Русская классика

Наступил совершенно обычный вечер четверга. Павел Дмитриевич Чернов возвращался домой в свою уютную квартиру к своей любимой семье.

Стоит отметить, что в своё время квартира его родителей была по соседству с его квартирой, но родители Павла Дмитриевича, будучи уже на пенсии, предпочли бешеному ритму мегаполиса спокойное уединение на даче, оставив небольшой семье в общей сложности аж шесть комнат для проживания. В честь такого, Павел Дмитриевич объявил одну из комнат своим кабинетом, где была у него своя собственная библиотека.

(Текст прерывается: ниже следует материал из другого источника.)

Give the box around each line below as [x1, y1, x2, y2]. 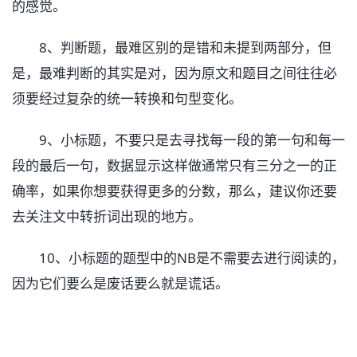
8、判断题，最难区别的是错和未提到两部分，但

Как часто это и бывает, в его кабинет остальным домашним вход был запрещён. Ну, как запрещён - крайне нежелателен. Павел долго ворчал, если кто-то заходил туда, пока его не было дома. Домашние, естественно, пользовались его библиотекой, но только с позволения самого Павла.

Вернёмся к нашему четвергу. Чернов зашёл в подъезд, поздоровался с ленивой кошкой Мусей, что постоянно дрыхла где-то около лифта в удобной корзиночке, поднялся на свой родной шестой этаж в квартиру под номером пятьдесят пять, открыл стандартную железную дверь и, наконец, оказался в своей квартире.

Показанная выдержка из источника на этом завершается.